— Нет, нет! Совсем вы не такой. — Она встала со стула и подошла поближе. — Но мне все равно! — Она улыбнулась.
— То есть, по-вашему, я не так уж дурен? Она подумала.
— Если я это скажу, вы мне поверите? То есть будет ли это для вас решением того вопроса, который вас так мучит? — Но, как бы прочитав в его лице, что он с чем-то не согласен, что у него, видимо, есть какая-то идея, может быть абсурдная, но от которой он сейчас не склонен отказаться, она закончила: — Ах, вам тоже все равно, но совсем по-иному — вам все равно, потому что вас ничто не интересует, кроме вашей собственной особы.
С этим Спенсер Брайдон согласился — да это же и было то, что он постоянно твердил. Но он внес существенную поправку.
— Только
Их глаза встретились на минуту, и что-то в ее взгляде подсказало ему, что она разгадала странный смысл его слов. Но ни он, ни она больше никак этого не выразили, и ее очевидное понимание — без возмущенного протеста, без дешевой иронии — тронуло его глубже, чем что-либо другое до сих пор, так как тут же на месте создавало для его придушенной извращенности что-то вроде воздуха, которым уже можно было дышать. Однако вслед за этим она сказала такое, чего он уж никак не ожидал: — Ну да, я же его видела.
— Вы?…
— Я видела его во сне.
— Ах, во сне!.. — Это как-то принижало все, что он говорил раньше.
— Но два раза подряд, — продолжала она. — Я видела его, как сейчас вижу вас.
— Вам снился тот же самый сон?…
— Дважды, — повторила она. — Ну в точности тот же самый.
Это уже больше ему понравилось, потому что отчасти ему льстило.
— Вы так часто видите меня во сне?
— Да не вас —
Он опять обратил на нее испытующий взгляд.
— Так вы должны все о нем знать. — И, видя, что она не отвечает, добавил: — Ну и на что же он похож, этот негодяй?
Она колебалась, но он так сильно напирал на нее, что она, не желая уступать по каким-то своим собственным причинам, вынуждена была в конце концов прибегнуть к уловке.
— Я вам скажу как-нибудь в другой раз, — проговорила она.
II
Именно с этих пор он начал обретать для себя источник силы и тонкого наслаждения и даже каких-то, казалось бы, несоразмерных со здравым смыслом тайных и потрясающих волнений в той особой форме подчинения своей одержимости, которая у него к этому времени сложилась; и, соответственно, он, чем дальше, тем чаще, стал прибегать к этой своей способности, считая ее теперь огромным преимуществом.
В эти последние недели он, собственно, только ради того и жил, ибо настоящая жизнь в его восприятии начиналась лишь после того, как миссис Мелдун удалялась со сцены, и он, обойдя весь просторный дом от чердака до подвала и убедившись, что он здесь один, чувствовал себя наконец полным хозяином; и тогда, по собственному его молчаливому определению, он отпускал поводья.

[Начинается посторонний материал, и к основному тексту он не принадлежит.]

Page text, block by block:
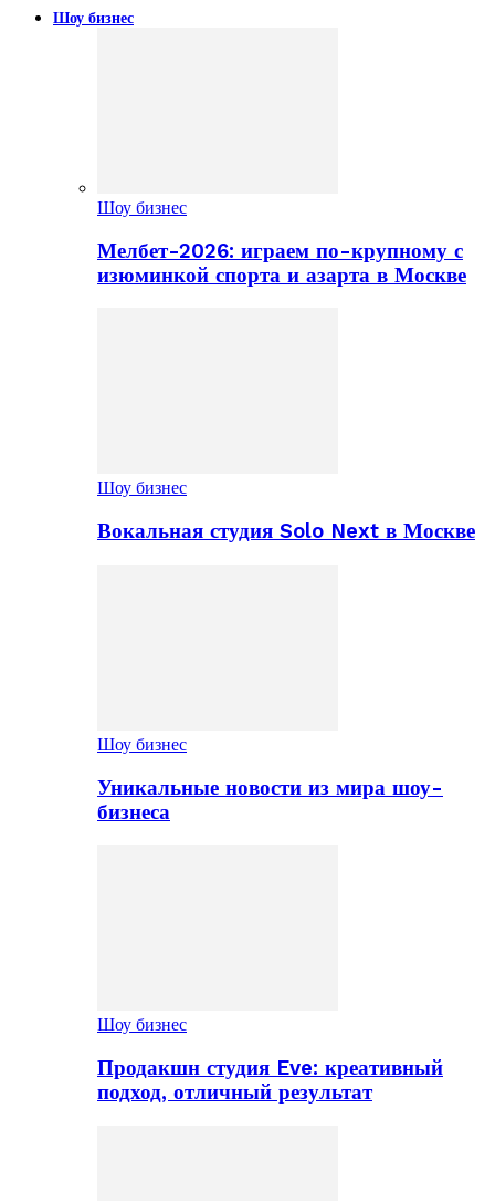
Шоу бизнес
Шоу бизнес
Мелбет-2026: играем по-крупному с
изюминкой спорта и азарта в Москве
Шоу бизнес
Вокальная студия Solo Next в Москве
Шоу бизнес
Уникальные новости из мира шоу-
бизнеса
Шоу бизнес
Продакшн студия Eve: креативный
подход, отличный результат

Ему случалось иногда приходить и два раза в день. Из всех дневных часов он предпочитал тот, когда по углам уже копится темнота — короткие осенние сумерки; это было то время, на которое он больше всего — опять и опять — возлагал надежды. Тогда он мог, как ему казалось, более дружественно бродить и ждать, медлить и слушать, чувствовать свое сторожкое внимание — никогда еще оно не было таким сторожким! — на пульсе огромного, уже темнеющего дома; он любил этот час, когда еще не зажигают ламп, и жалел только, что ему не дана власть сколько-нибудь продлить эти тускло-сумеречные минуты. Позже, обычно ближе к двенадцати, он приходил опять, но на этот раз для довольно долгого бдения. Он совершал обход со своим мерцающим светильником, шел медленно, держал его высоко, чтобы свет падал как можно дальше, и больше всего радовался, когда открывалась какая-нибудь далекая перспектива — анфилада комнат или переходы и коридоры, — длинная прямая дорожка, удобный случай показать себя для тех, кого он как будто приглашал явиться. Оказалось, что он мог свободно предаваться этим занятиям, не вызывая ничьего любопытства; никто о них даже не догадывался. Даже Алиса Ставертон, которая к тому же была идеалом такта, полностью их себе не представляла.